- ABOUT THIS EXERCISE: Would you return every entry below exactly as written, without its images?

Dataset items
--------------------------------------------------

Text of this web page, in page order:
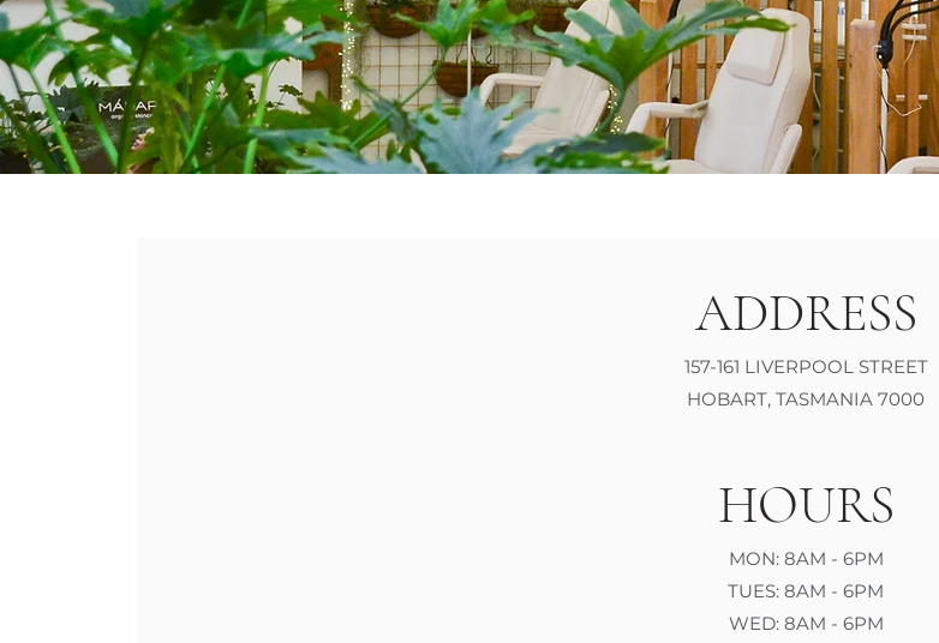
ADDRESS
157-161 LIVERPOOL STREET
HOBART, TASMANIA 7000
HOURS
MON: 8AM - 6PM
TUES: 8AM - 6PM
WED: 8AM - 6PM
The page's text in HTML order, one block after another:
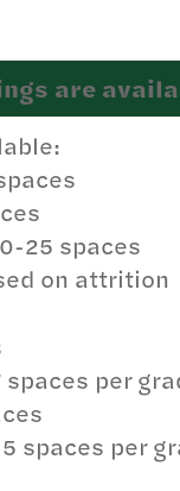
are
25 spaces
on attrition
per
spaces per
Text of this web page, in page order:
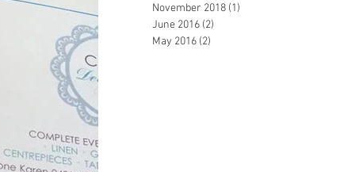
November 2018 (1)
June 2016 (2)
May 2016 (2)
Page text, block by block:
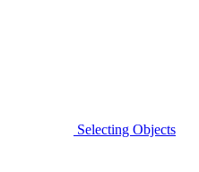
Selecting Objects
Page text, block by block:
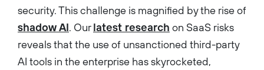
security. This challenge is magnified by the rise of
shadow AI. Ourlatest research on SaaS risks
reveals that the use of unsanctioned third-party
AI tools in the enterprise has skyrocketed,
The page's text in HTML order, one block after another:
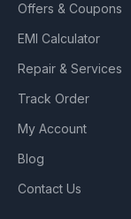
Offers & Coupons
EMI Calculator
Repair & Services
Track Order
My Account
Blog
Contact Us
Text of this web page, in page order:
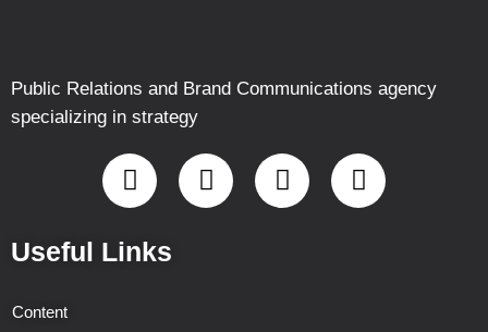
Public Relations and Brand Communications agency
specializing in strategy
Useful Links
Content
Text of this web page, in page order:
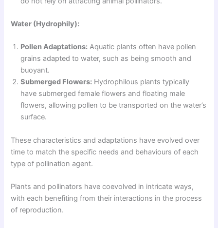
Water (Hydrophily):
Pollen Adaptations: Aquatic plants often have pollen
grains adapted to water, such as being smooth and
buoyant.
Submerged Flowers: Hydrophilous plants typically
have submerged female flowers and floating male
flowers, allowing pollen to be transported on the water’s
surface.
These characteristics and adaptations have evolved over
time to match the specific needs and behaviours of each
type of pollination agent.
Plants and pollinators have coevolved in intricate ways,
with each benefiting from their interactions in the process
of reproduction.
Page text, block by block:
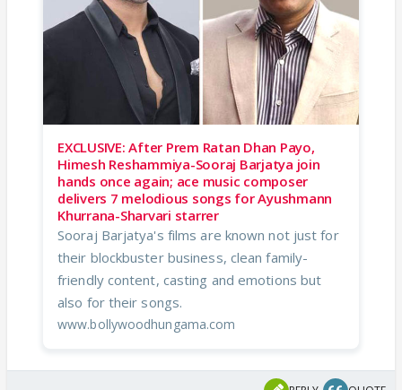
EXCLUSIVE: After Prem Ratan Dhan Payo,
Himesh Reshammiya-Sooraj Barjatya join
hands once again; ace music composer
delivers 7 melodious songs for Ayushmann
Khurrana-Sharvari starrer
Sooraj Barjatya's films are known not just for
their blockbuster business, clean family-
friendly content, casting and emotions but
also for their songs.
www.bollywoodhungama.com
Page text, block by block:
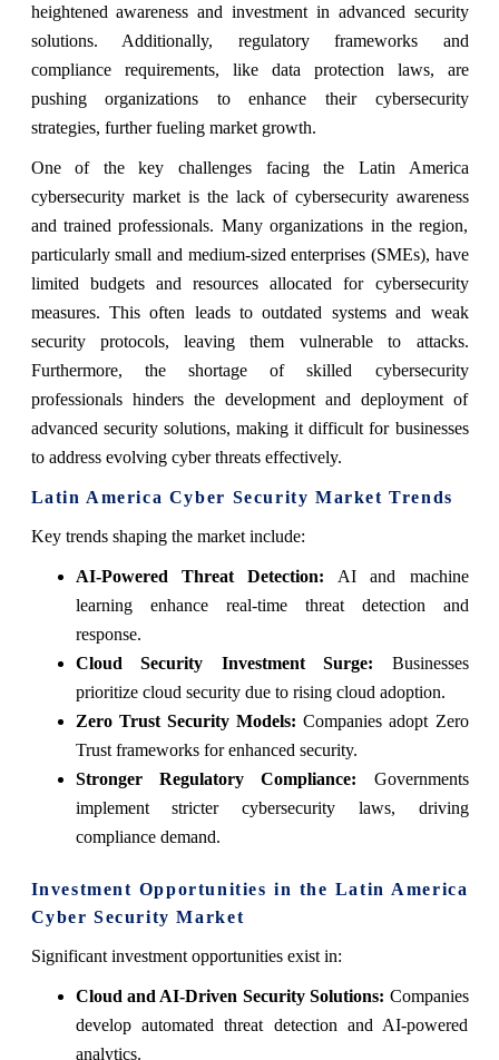
heightened awareness and investment in advanced security
solutions. Additionally, regulatory frameworks and
compliance requirements, like data protection laws, are
pushing organizations to enhance their cybersecurity
strategies, further fueling market growth.
One of the key challenges facing the Latin America
cybersecurity market is the lack of cybersecurity awareness
and trained professionals. Many organizations in the region,
particularly small and medium-sized enterprises (SMEs), have
limited budgets and resources allocated for cybersecurity
measures. This often leads to outdated systems and weak
security protocols, leaving them vulnerable to attacks.
Furthermore, the shortage of skilled cybersecurity
professionals hinders the development and deployment of
advanced security solutions, making it difficult for businesses
to address evolving cyber threats effectively.
Latin America Cyber Security Market Trends
Key trends shaping the market include:
AI-Powered Threat Detection: AI and machine
learning enhance real-time threat detection and
response.
Cloud Security Investment Surge: Businesses
prioritize cloud security due to rising cloud adoption.
Zero Trust Security Models: Companies adopt Zero
Trust frameworks for enhanced security.
Stronger Regulatory Compliance: Governments
implement stricter cybersecurity laws, driving
compliance demand.
Investment Opportunities in the Latin America
Cyber Security Market
Significant investment opportunities exist in:
Cloud and AI-Driven Security Solutions: Companies
develop automated threat detection and AI-powered
analytics.
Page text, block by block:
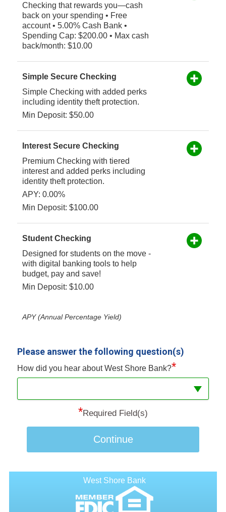
Checking that rewards you—cash
back on your spending • Free
account • 5.00% Cash Bank •
Spending Cap: $200.00 • Max cash
back/month: $10.00
Simple Secure Checking
Simple Checking with added perks
including identity theft protection.
Min Deposit: $50.00
Interest Secure Checking
Premium Checking with tiered
interest and added perks including
identity theft protection.
APY: 0.00%
Min Deposit: $100.00
Student Checking
Designed for students on the move -
with digital banking tools to help
budget, pay and save!
Min Deposit: $10.00
APY (Annual Percentage Yield)
Please answer the following question(s)
How did you hear about West Shore Bank?*
*Required Field(s)
Continue
West Shore Bank
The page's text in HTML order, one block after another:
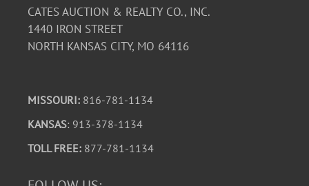
CATES AUCTION & REALTY CO., INC.
1440 IRON STREET
NORTH KANSAS CITY, MO 64116
MISSOURI: 816-781-1134
KANSAS: 913-378-1134
TOLL FREE: 877-781-1134
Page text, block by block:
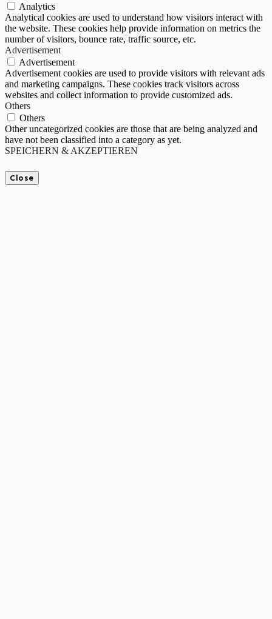
Analytics
Analytical cookies are used to understand how visitors interact with
the website. These cookies help provide information on metrics the
number of visitors, bounce rate, traffic source, etc.
Advertisement
Advertisement
Advertisement cookies are used to provide visitors with relevant ads
and marketing campaigns. These cookies track visitors across
websites and collect information to provide customized ads.
Others
Others
Other uncategorized cookies are those that are being analyzed and
have not been classified into a category as yet.
SPEICHERN & AKZEPTIEREN
Close
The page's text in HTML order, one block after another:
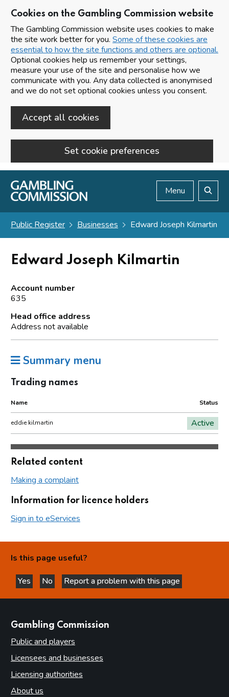
Cookies on the Gambling Commission website
The Gambling Commission website uses cookies to make
the site work better for you. Some of these cookies are
essential to how the site functions and others are optional.
Optional cookies help us remember your settings,
measure your use of the site and personalise how we
communicate with you. Any data collected is anonymised
and we do not set optional cookies unless you consent.
Accept all cookies
Set cookie preferences
Skip to main content
Menu
Public Register Businesses Edward Joseph Kilmartin
Edward Joseph Kilmartin
Account number
635
Head office address
Address not available
Summary menu
Trading names
Name Status
eddie kilmartin Active
Related content
Making a complaint
Information for licence holders
Sign in to eServices
Is this page useful?
Yes
this page is helpful
No
this page is not helpful
Report a problem with this page
Gambling Commission
Public and players
Licensees and businesses
Licensing authorities
About us

--------------------------------------------------

- RESPONSE FOR THIS EXERCISE:
Text of this web page, in page order:
ADDRESS
157-161 LIVERPOOL STREET
HOBART, TASMANIA 7000
HOURS
MON: 8AM - 6PM
TUES: 8AM - 6PM
WED: 8AM - 6PM
The page's text in HTML order, one block after another:
are
25 spaces
on attrition
per
spaces per
Text of this web page, in page order:
November 2018 (1)
June 2016 (2)
May 2016 (2)
Page text, block by block:
Selecting Objects
Page text, block by block:
security. This challenge is magnified by the rise of
shadow AI. Ourlatest research on SaaS risks
reveals that the use of unsanctioned third-party
AI tools in the enterprise has skyrocketed,
The page's text in HTML order, one block after another:
Offers & Coupons
EMI Calculator
Repair & Services
Track Order
My Account
Blog
Contact Us
Text of this web page, in page order:
Public Relations and Brand Communications agency
specializing in strategy
Useful Links
Content
Text of this web page, in page order:
Water (Hydrophily):
Pollen Adaptations: Aquatic plants often have pollen
grains adapted to water, such as being smooth and
buoyant.
Submerged Flowers: Hydrophilous plants typically
have submerged female flowers and floating male
flowers, allowing pollen to be transported on the water’s
surface.
These characteristics and adaptations have evolved over
time to match the specific needs and behaviours of each
type of pollination agent.
Plants and pollinators have coevolved in intricate ways,
with each benefiting from their interactions in the process
of reproduction.
Page text, block by block:
EXCLUSIVE: After Prem Ratan Dhan Payo,
Himesh Reshammiya-Sooraj Barjatya join
hands once again; ace music composer
delivers 7 melodious songs for Ayushmann
Khurrana-Sharvari starrer
Sooraj Barjatya's films are known not just for
their blockbuster business, clean family-
friendly content, casting and emotions but
also for their songs.
www.bollywoodhungama.com
Page text, block by block:
heightened awareness and investment in advanced security
solutions. Additionally, regulatory frameworks and
compliance requirements, like data protection laws, are
pushing organizations to enhance their cybersecurity
strategies, further fueling market growth.
One of the key challenges facing the Latin America
cybersecurity market is the lack of cybersecurity awareness
and trained professionals. Many organizations in the region,
particularly small and medium-sized enterprises (SMEs), have
limited budgets and resources allocated for cybersecurity
measures. This often leads to outdated systems and weak
security protocols, leaving them vulnerable to attacks.
Furthermore, the shortage of skilled cybersecurity
professionals hinders the development and deployment of
advanced security solutions, making it difficult for businesses
to address evolving cyber threats effectively.
Latin America Cyber Security Market Trends
Key trends shaping the market include:
AI-Powered Threat Detection: AI and machine
learning enhance real-time threat detection and
response.
Cloud Security Investment Surge: Businesses
prioritize cloud security due to rising cloud adoption.
Zero Trust Security Models: Companies adopt Zero
Trust frameworks for enhanced security.
Stronger Regulatory Compliance: Governments
implement stricter cybersecurity laws, driving
compliance demand.
Investment Opportunities in the Latin America
Cyber Security Market
Significant investment opportunities exist in:
Cloud and AI-Driven Security Solutions: Companies
develop automated threat detection and AI-powered
analytics.
Page text, block by block:
Checking that rewards you—cash
back on your spending • Free
account • 5.00% Cash Bank •
Spending Cap: $200.00 • Max cash
back/month: $10.00
Simple Secure Checking
Simple Checking with added perks
including identity theft protection.
Min Deposit: $50.00
Interest Secure Checking
Premium Checking with tiered
interest and added perks including
identity theft protection.
APY: 0.00%
Min Deposit: $100.00
Student Checking
Designed for students on the move -
with digital banking tools to help
budget, pay and save!
Min Deposit: $10.00
APY (Annual Percentage Yield)
Please answer the following question(s)
How did you hear about West Shore Bank?*
*Required Field(s)
Continue
West Shore Bank
The page's text in HTML order, one block after another:
CATES AUCTION & REALTY CO., INC.
1440 IRON STREET
NORTH KANSAS CITY, MO 64116
MISSOURI: 816-781-1134
KANSAS: 913-378-1134
TOLL FREE: 877-781-1134
Page text, block by block:
Analytics
Analytical cookies are used to understand how visitors interact with
the website. These cookies help provide information on metrics the
number of visitors, bounce rate, traffic source, etc.
Advertisement
Advertisement
Advertisement cookies are used to provide visitors with relevant ads
and marketing campaigns. These cookies track visitors across
websites and collect information to provide customized ads.
Others
Others
Other uncategorized cookies are those that are being analyzed and
have not been classified into a category as yet.
SPEICHERN & AKZEPTIEREN
Close
The page's text in HTML order, one block after another:
Cookies on the Gambling Commission website
The Gambling Commission website uses cookies to make
the site work better for you. Some of these cookies are
essential to how the site functions and others are optional.
Optional cookies help us remember your settings,
measure your use of the site and personalise how we
communicate with you. Any data collected is anonymised
and we do not set optional cookies unless you consent.
Accept all cookies
Set cookie preferences
Skip to main content
Menu
Public Register Businesses Edward Joseph Kilmartin
Edward Joseph Kilmartin
Account number
635
Head office address
Address not available
Summary menu
Trading names
Name Status
eddie kilmartin Active
Related content
Making a complaint
Information for licence holders
Sign in to eServices
Is this page useful?
Yes
this page is helpful
No
this page is not helpful
Report a problem with this page
Gambling Commission
Public and players
Licensees and businesses
Licensing authorities
About us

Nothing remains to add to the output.